Sin trabajo y hambrienta tras días sin comer, acude desesperada de nuevo a un productor conocido en busca de un papel, pero éste se deshace de ella dándole la dirección de un local de variedades donde podría actuar. Cuando llega al mismo, el lugar resulta ser un antro de mala muerte donde mujeres jóvenes (y otras no tanto) exhiben sus cuerpos desnudos. Ann, atenazada por el hambre, logra sin embargo anteponer su amor propio a ésta, y abandona el local.

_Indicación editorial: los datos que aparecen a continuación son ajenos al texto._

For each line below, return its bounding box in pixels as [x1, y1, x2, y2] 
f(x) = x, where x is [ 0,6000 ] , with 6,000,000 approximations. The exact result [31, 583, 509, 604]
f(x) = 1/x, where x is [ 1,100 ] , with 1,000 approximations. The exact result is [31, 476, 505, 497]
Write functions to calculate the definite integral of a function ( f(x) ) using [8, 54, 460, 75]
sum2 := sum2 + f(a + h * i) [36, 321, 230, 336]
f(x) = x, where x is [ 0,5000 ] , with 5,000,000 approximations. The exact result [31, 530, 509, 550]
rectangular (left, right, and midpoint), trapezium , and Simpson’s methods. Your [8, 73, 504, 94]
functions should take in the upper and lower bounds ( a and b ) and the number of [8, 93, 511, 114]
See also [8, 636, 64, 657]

Paralelamente, el director Carl Denham (Jack Black) lucha en una sala de visionado privada con los productores de su última película, quienes le manifiestan su desagrado por el trozo que han visto de ella. Carl intenta defenderla apasionadamente, pero sólo consigue empeorar las cosas. Cuando están apunto de despedirle, se marcha apresuradamente de las oficinas para reunirse con su equipo técnico. Carl tiene un ambicioso plan en marcha: antes de que los productores le retiren los fondos para continuar la película, decide trasladar a todo el equipo a un recóndito e ignoto lugar, llamado La Isla Calavera (Skull Island), que no figura en ningún mapa, y sobre la que circula una siniestra leyenda. Pero su asistente la da una mala noticia: la actriz protagonista ha dejado el proyecto para unirse a la producción de otra película, con lo que se verá obligado a encontrar a una chica que la supla.

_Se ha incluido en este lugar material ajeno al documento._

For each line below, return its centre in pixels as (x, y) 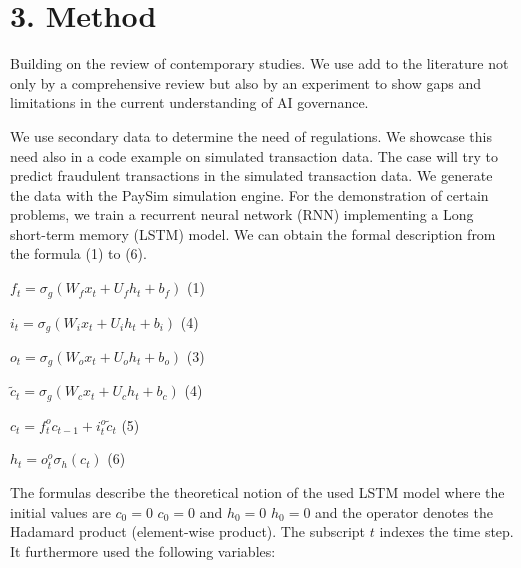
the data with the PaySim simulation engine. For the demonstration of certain (249, 194)
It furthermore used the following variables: (143, 550)
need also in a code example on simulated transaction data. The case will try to (254, 155)
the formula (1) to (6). (78, 253)
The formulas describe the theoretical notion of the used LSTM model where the (257, 492)
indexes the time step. (446, 531)
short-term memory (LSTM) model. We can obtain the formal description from (253, 233)
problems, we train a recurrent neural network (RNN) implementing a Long (242, 214)

Carl decide que el mejor lugar para encontrar a su diva protagonista son las siniestras calles de Nueva York, repletas de sórdidos locales donde, por un sueldo decente, actúan chicas ligeras de cascos… y ropa. De esta forma llega al mismo local frente al que se para Ann. Nada más verla, el director se queda maravillado de su belleza y frescura, y decide seguirla e intentar contratarla.

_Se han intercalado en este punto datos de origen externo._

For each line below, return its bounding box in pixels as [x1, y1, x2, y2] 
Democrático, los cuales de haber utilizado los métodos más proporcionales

Ann, asediada por el hambre, se ve empujada a robar una manzana de un puesto ambulante, pero su torpeza permite al dueño percatarse de la sustracción. Carl sacará a la joven del aprieto pagando el importe de la manzana… y aprovechará para invitarla a cenar. Mientras Ann da cuenta apresuradamente de un suculento plato de pasta, Carl intentará convencerla de participar en el proyecto, asegurándole que es perfecta para el papel. Experto cuentista, el director logra que la joven se comprometa, al saber que su admirado guionista Jack Driscoll (Adrien Brody) es el dramaturgo de la película. Ambos se dirigen apresuradamente hacia el vapor S.S. Venture, que supuestamente habrá de llevarles a Singapur, ya que Carl no quiere desvelar a nadie, por razones obvias, el verdadero destino de la expedición. Con la policía en los talones, logra embarcar a todo su equipo, guionista incluído, en el barco justo a tiempo, antes de que las autoridades, avisadas por los productores de la película, consigan atraparle.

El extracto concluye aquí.